Platforms like Meituan, whose 7.5 million couriers earned $11 billion last year, are expanding rapidly despite economic headwinds. A fierce competition for market share between rivals JD.com and Meituan has intensified hiring, with JD.com pledging to employ 100,000 new riders by July. The government is simultaneously pushing these companies to create a shadow welfare system for gig workers, though questions remain about who ultimately pays for these benefits and whether the business model can sustain such costs.
Scenarios (GCHQ)
Gig Economy as Temporary Buffer: Likely (55-75%)
Over the next 6-12 months, China's gig economy will successfully absorb several million workers displaced by tariffs, providing critical short-term relief and buying time for more comprehensive economic adjustments. Growth will continue in food and package delivery services despite platform profitability concerns. Key indicators supporting this scenario include JD.com's 100,000 rider hiring commitment, the 41% growth in Meituan's workforce since 2021, and continued government backing. However, the absorption capacity will prove temporary rather than structural, as domestic consumption weakness and platform financial pressures eventually limit expansion.
Welfare Experiment Collapse: Realistic Possibility (45-55%)
The attempt to create a platform-based welfare system for gig workers will face significant implementation challenges within 12 months, with either worker benefits being dramatically scaled back or causing severe financial strain on platforms. The ambitious social insurance programs announced by major platforms will prove economically unsustainable against the backdrop of price wars and thin margins. Both drivers and platforms will resist full implementation of cost-sharing arrangements, leading to partial reforms that satisfy neither side.
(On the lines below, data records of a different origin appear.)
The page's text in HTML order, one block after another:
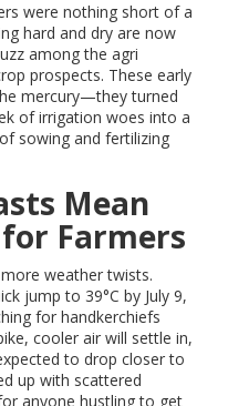
were nothing short of a
hard and dry are now
among the agri
prospects. These early
mercury—they turned
of irrigation woes into a
sowing and fertilizing
Mean
Farmers
weather twists.
jump to 39°C by July 9,
for handkerchiefs
cooler air will settle in,
to drop closer to
up with scattered
anyone hustling to get
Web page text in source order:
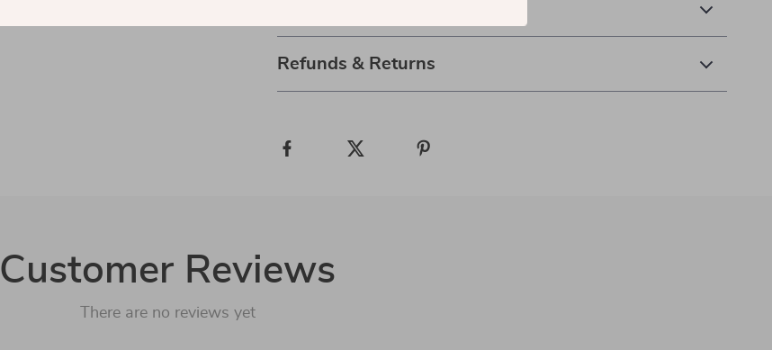
Refunds & Returns
Customer Reviews
There are no reviews yet
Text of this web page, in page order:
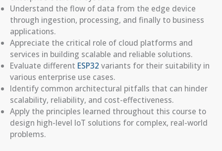
Understand the flow of data from the edge device
through ingestion, processing, and finally to business
applications.
Appreciate the critical role of cloud platforms and
services in building scalable and reliable solutions.
Evaluate different ESP32 variants for their suitability in
various enterprise use cases.
Identify common architectural pitfalls that can hinder
scalability, reliability, and cost-effectiveness.
Apply the principles learned throughout this course to
design high-level IoT solutions for complex, real-world
problems.
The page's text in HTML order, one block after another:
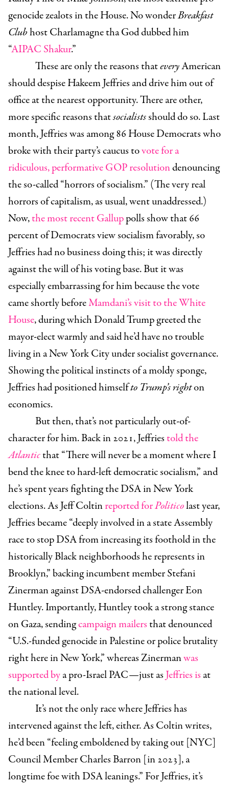
genocide zealots in the House. No wonderBreakfast
Clubhost Charlamagne tha God dubbed him
“AIPAC Shakur.”
These are only the reasons thateveryAmerican
should despise Hakeem Jeffries and drive him out of
office at the nearest opportunity. There are other,
more specific reasons thatsocialistsshould do so. Last
month, Jeffries was among 86 House Democrats who
broke with their party’s caucus tovote for a
ridiculous, performative GOP resolutiondenouncing
the so-called “horrors of socialism.” (The very real
horrors of capitalism, as usual, went unaddressed.)
Now,the most recent Galluppolls show that 66
percent of Democrats view socialism favorably, so
Jeffries had no business doing this; it was directly
against the will of his voting base. But it was
especially embarrassing for him because the vote
came shortly beforeMamdani’s visit to the White
House, during which Donald Trump greeted the
mayor-elect warmly and said he’d have no trouble
living in a New York City under socialist governance.
Showing the political instincts of a moldy sponge,
Jeffries had positioned himselfto Trump’s righton
economics.
But then, that’s not particularly out-of-
character for him. Back in 2021, Jeffriestold the
Atlanticthat “There will never be a moment where I
bend the knee to hard-left democratic socialism,” and
he’s spent years fighting the DSA in New York
elections. As Jeff Coltinreported forPoliticolast year,
Jeffries became “deeply involved in a state Assembly
race to stop DSA from increasing its foothold in the
historically Black neighborhoods he represents in
Brooklyn,” backing incumbent member Stefani
Zinerman against DSA-endorsed challenger Eon
Huntley. Importantly, Huntley took a strong stance
on Gaza, sendingcampaign mailersthat denounced
“U.S.-funded genocide in Palestine or police brutality
right here in New York,” whereas Zinermanwas
supported bya pro-Israel PAC—just asJeffries is at
the national level.
It’s not the only race where Jeffries has
intervened against the left, either. As Coltin writes,
he’d been “feeling emboldened by taking out [NYC]
Council Member Charles Barron [in 2023], a
longtime foe with DSA leanings.” For Jeffries, it’s
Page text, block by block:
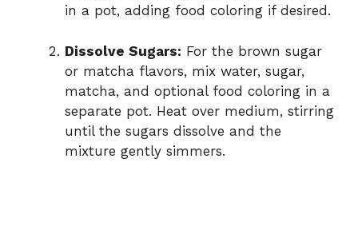
in a pot, adding food coloring if desired.
Dissolve Sugars: For the brown sugar
or matcha flavors, mix water, sugar,
matcha, and optional food coloring in a
separate pot. Heat over medium, stirring
until the sugars dissolve and the
mixture gently simmers.
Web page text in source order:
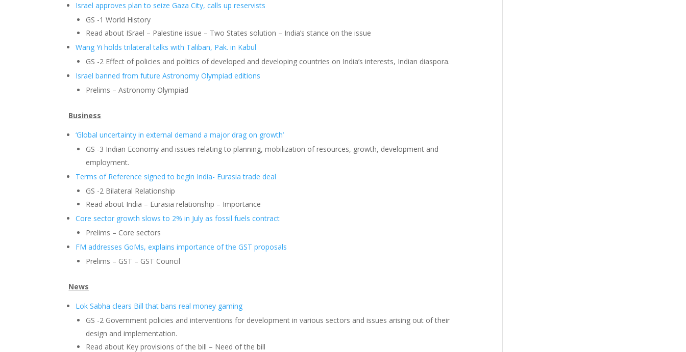
Israel approves plan to seize Gaza City, calls up reservists
GS -1 World History
Read about ISrael – Palestine issue – Two States solution – India’s stance on the issue
Wang Yi holds trilateral talks with Taliban, Pak. in Kabul
GS -2 Effect of policies and politics of developed and developing countries on India’s interests, Indian diaspora.
Israel banned from future Astronomy Olympiad editions
Prelims – Astronomy Olympiad
Business
‘Global uncertainty in external demand a major drag on growth’
GS -3 Indian Economy and issues relating to planning, mobilization of resources, growth, development and
employment.
Terms of Reference signed to begin India- Eurasia trade deal
GS -2 Bilateral Relationship
Read about India – Eurasia relationship – Importance
Core sector growth slows to 2% in July as fossil fuels contract
Prelims – Core sectors
FM addresses GoMs, explains importance of the GST proposals
Prelims – GST – GST Council
News
Lok Sabha clears Bill that bans real money gaming
GS -2 Government policies and interventions for development in various sectors and issues arising out of their
design and implementation.
Read about Key provisions of the bill – Need of the bill
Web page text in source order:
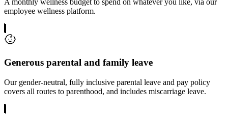
A monthly wellness budget to spend on whatever you like, via our
employee wellness platform.
Generous parental and family leave
Our gender-neutral, fully inclusive parental leave and pay policy
covers all routes to parenthood, and includes miscarriage leave.
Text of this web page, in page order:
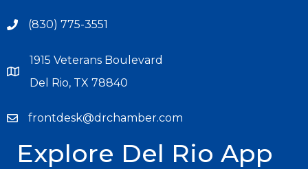
(830) 775-3551
1915 Veterans Boulevard
Del Rio, TX 78840
frontdesk@drchamber.com
Explore Del Rio App
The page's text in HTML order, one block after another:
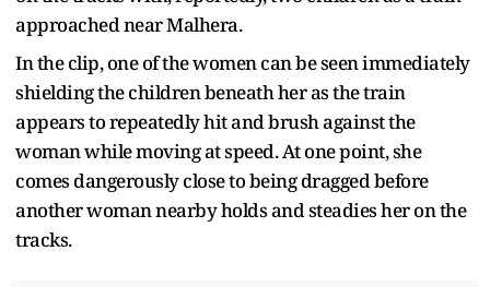
approached near Malhera.
In the clip, one of the women can be seen immediately
shielding the children beneath her as the train
appears to repeatedly hit and brush against the
woman while moving at speed. At one point, she
comes dangerously close to being dragged before
another woman nearby holds and steadies her on the
tracks.
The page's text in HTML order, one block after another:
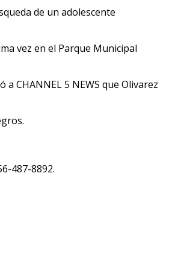
de un adolescente
vez en el Parque Municipal
CHANNEL 5 NEWS que Olivarez
487-8892.
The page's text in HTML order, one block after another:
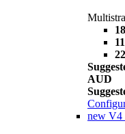
AUD
new V4
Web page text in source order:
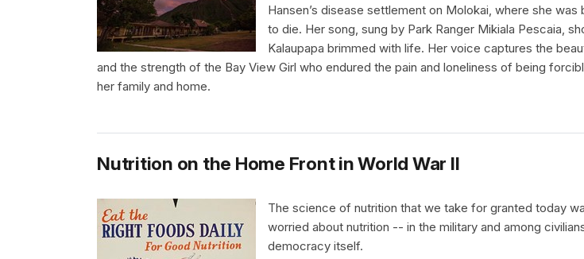
Hansen’s disease settlement on Molokai, where she was
to die. Her song, sung by Park Ranger Mikiala Pescaia,
Kalaupapa brimmed with life. Her voice captures the
and the strength of the Bay View Girl who endured the pain and loneliness of being
her family and home.
Nutrition on the Home Front in World War II
The science of nutrition that we take for granted today
worried about nutrition -- in the military and among
democracy itself.
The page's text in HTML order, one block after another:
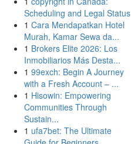
Scheduling and Legal Status
1 Cara Mendapatkan Hotel
Murah, Kamar Sewa da...
1 Brokers Elite 2026: Los
Inmobiliarios Más Desta...
1 99exch: Begin A Journey
with a Fresh Account – ...
1 Hisowin: Empowering
Communities Through
Sustain...
1 ufa7bet: The Ultimate
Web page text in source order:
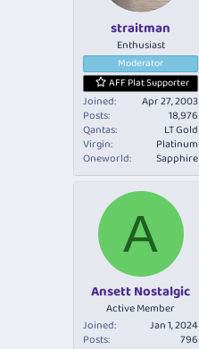
straitman
Enthusiast
Moderator
AFF Plat Supporter
Joined
Apr 27, 2003
Posts
18,976
Qantas
LT Gold
Virgin
Platinum
Oneworld
Sapphire
A
Ansett Nostalgic
Active Member
Joined
Jan 1, 2024
Posts
796
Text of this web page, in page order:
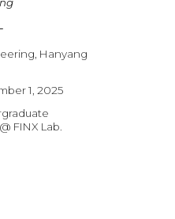
Hanyang
1, 2025
FINX Lab.
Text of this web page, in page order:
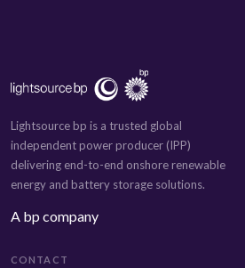
Lightsource bp is a trusted global
independent power producer (IPP)
delivering end-to-end onshore renewable
energy and battery storage solutions.
A bp company
CONTACT
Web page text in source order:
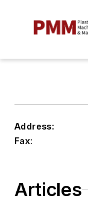
Address:
Fax:
Articles
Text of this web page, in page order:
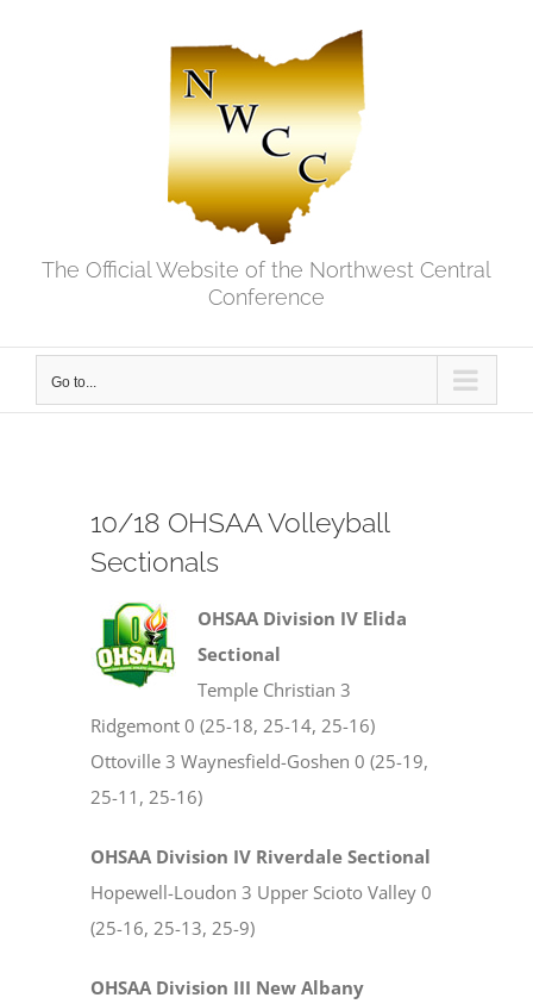
The Official Website of the Northwest Central
Conference
Go to...
10/18 OHSAA Volleyball
Sectionals
OHSAA Division IV Elida
Sectional
Temple Christian 3
Ridgemont 0 (25-18, 25-14, 25-16)
Ottoville 3 Waynesfield-Goshen 0 (25-19,
25-11, 25-16)
OHSAA Division IV Riverdale Sectional
Hopewell-Loudon 3 Upper Scioto Valley 0
(25-16, 25-13, 25-9)
OHSAA Division III New Albany
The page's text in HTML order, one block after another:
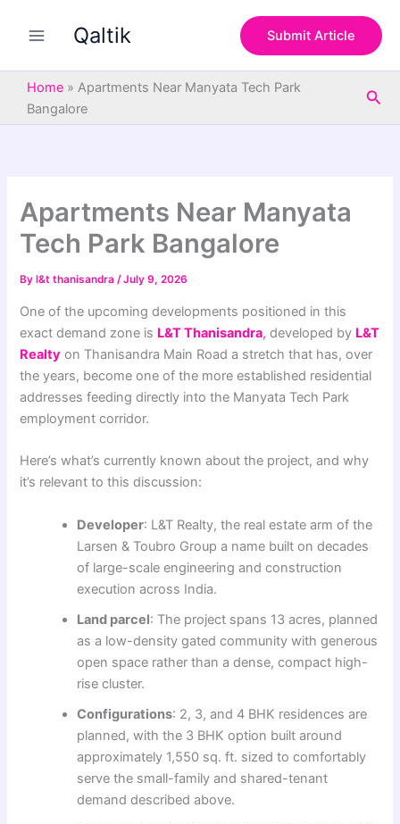
Qaltik Submit Article
Home » Apartments Near Manyata Tech Park
Bangalore
Apartments Near Manyata
Tech Park Bangalore
By l&t thanisandra/July 9, 2026
One of the upcoming developments positioned in this
exact demand zone is L&T Thanisandra, developed by L&T
Realty on Thanisandra Main Road a stretch that has, over
the years, become one of the more established residential
addresses feeding directly into the Manyata Tech Park
employment corridor.
Here’s what’s currently known about the project, and why
it’s relevant to this discussion:
Developer: L&T Realty, the real estate arm of the
Larsen & Toubro Group a name built on decades
of large-scale engineering and construction
execution across India.
Land parcel: The project spans 13 acres, planned
as a low-density gated community with generous
open space rather than a dense, compact high-
rise cluster.
Configurations: 2, 3, and 4 BHK residences are
planned, with the 3 BHK option built around
approximately 1,550 sq. ft. sized to comfortably
serve the small-family and shared-tenant
demand described above.
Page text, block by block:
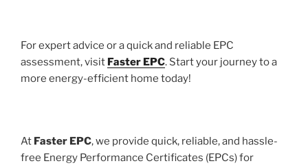
For expert advice or a quick and reliable EPC
assessment, visit Faster EPC. Start your journey to a
more energy-efficient home today!
At Faster EPC, we provide quick, reliable, and hassle-
free Energy Performance Certificates (EPCs) for
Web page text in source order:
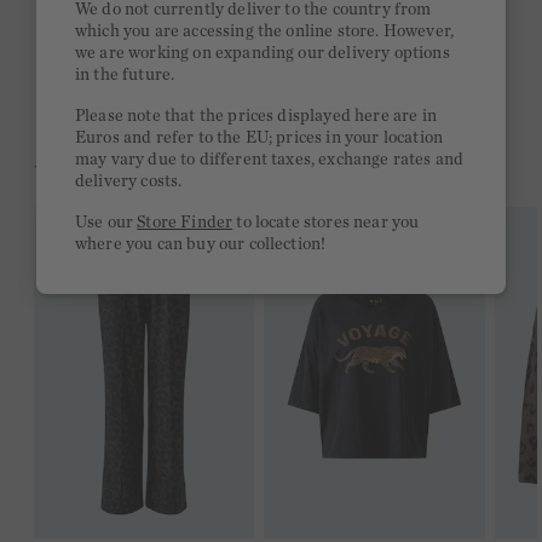
Free delivery on orders of €300 or more
2 week return policy
YOU MIGHT LIKE THIS
We do not currently deliver to the country from
which you are accessing the online store. However,
we are working on expanding our delivery options
in the future.
Please note that the prices displayed here are in
Euros and refer to the EU; prices in your location
may vary due to different taxes, exchange rates and
delivery costs.
Use ourStore Finder to locate stores near you
where you can buy our collection!
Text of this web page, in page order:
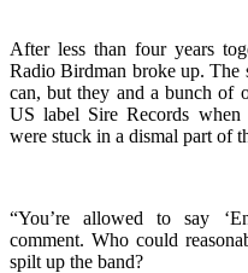
After less than four years
Radio Birdman broke up. The
can, but they and a bunch of
US label Sire Records when
were stuck in a dismal part of
“You’re allowed to say
comment. Who could
spilt up the band?
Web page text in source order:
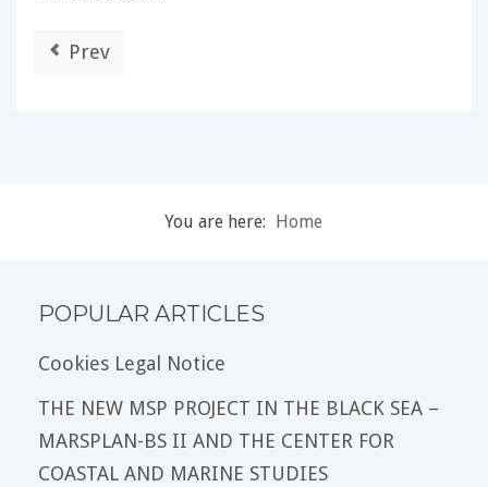
Prev
You are here: Home
POPULAR ARTICLES
Cookies Legal Notice
THE NEW MSP PROJECT IN THE BLACK SEA –
MARSPLAN-BS II AND THE CENTER FOR
COASTAL AND MARINE STUDIES
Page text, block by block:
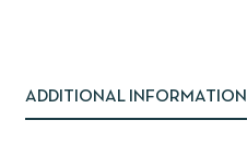
ADDITIONAL INFORMATION
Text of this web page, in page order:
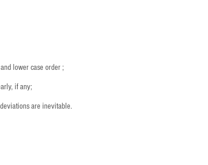
lower case order ;
if any;
are inevitable.
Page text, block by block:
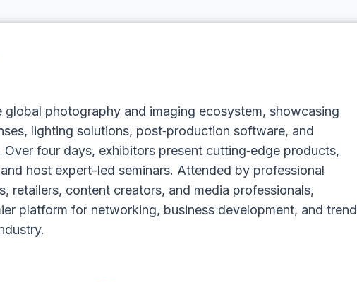
photography and imaging ecosystem, showcasing
lighting solutions, post‑production software, and
four days, exhibitors present cutting‑edge products,
host expert-led seminars. Attended by professional
retailers, content creators, and media professionals,
platform for networking, business development, and trend
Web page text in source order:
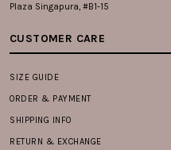
Plaza Singapura, #B1-15
CUSTOMER CARE
SIZE GUIDE
ORDER & PAYMENT
SHIPPING INFO
RETURN & EXCHANGE
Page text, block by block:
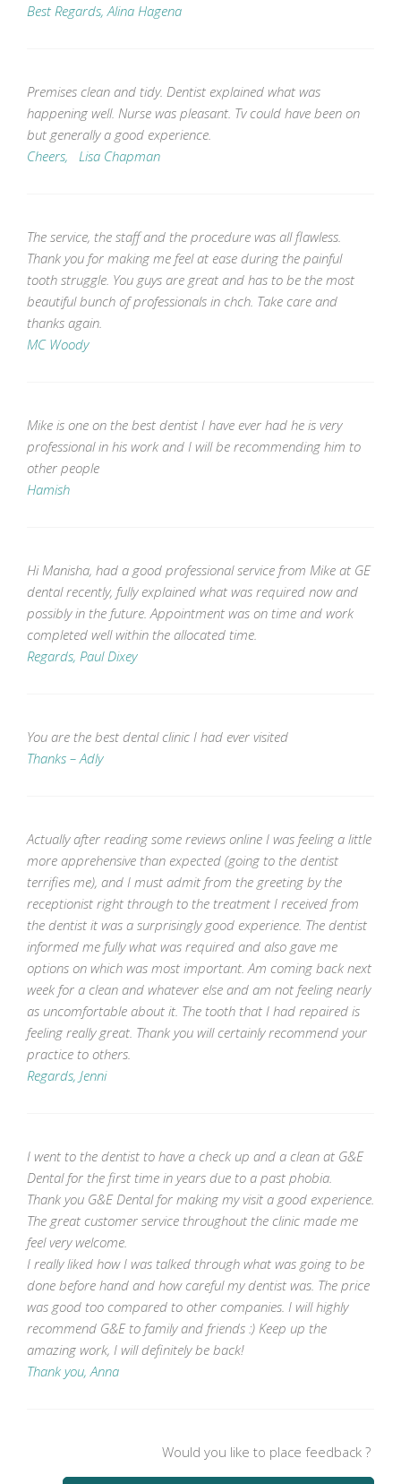
Best Regards, Alina Hagena
Premises clean and tidy. Dentist explained what was
happening well. Nurse was pleasant. Tv could have been on
but generally a good experience.
Cheers, Lisa Chapman
The service, the staff and the procedure was all flawless.
Thank you for making me feel at ease during the painful
tooth struggle. You guys are great and has to be the most
beautiful bunch of professionals in chch. Take care and
thanks again.
MC Woody
Mike is one on the best dentist I have ever had he is very
professional in his work and I will be recommending him to
other people
Hamish
Hi Manisha, had a good professional service from Mike at GE
dental recently, fully explained what was required now and
possibly in the future. Appointment was on time and work
completed well within the allocated time.
Regards, Paul Dixey
You are the best dental clinic I had ever visited
Thanks – Adly
Actually after reading some reviews online I was feeling a little
more apprehensive than expected (going to the dentist
terrifies me), and I must admit from the greeting by the
receptionist right through to the treatment I received from
the dentist it was a surprisingly good experience. The dentist
informed me fully what was required and also gave me
options on which was most important. Am coming back next
week for a clean and whatever else and am not feeling nearly
as uncomfortable about it. The tooth that I had repaired is
feeling really great. Thank you will certainly recommend your
practice to others.
Regards, Jenni
I went to the dentist to have a check up and a clean at G&E
Dental for the first time in years due to a past phobia.
Thank you G&E Dental for making my visit a good experience.
The great customer service throughout the clinic made me
feel very welcome.
I really liked how I was talked through what was going to be
done before hand and how careful my dentist was. The price
was good too compared to other companies. I will highly
recommend G&E to family and friends :) Keep up the
amazing work, I will definitely be back!
Thank you, Anna
Would you like to place feedback ?

This balanced probability reflects competing pressures: government determination to expand social protections versus economic constraints on both workers and platforms.
Export-to-Domestic Transition Failure: Realistic Possibility (45-55%)
Efforts to redirect export-focused businesses toward domestic consumption will achieve limited success over the next year, with fewer than 5% of export-oriented manufacturers successfully pivoting to local markets. Despite JD.com's 200 billion yuan fund and other support initiatives, fundamental challenges will persist—including low domestic margins, lack of retail expertise among manufacturers, and continued weak consumer confidence. Recent evidence suggests exporters are skeptical of such transitions, with one factory owner noting the domestic market is "extremely price sensitive, with high promotion costs and frequent returns." The balanced probability reflects strong government backing for the transition weighed against persistent structural economic obstacles.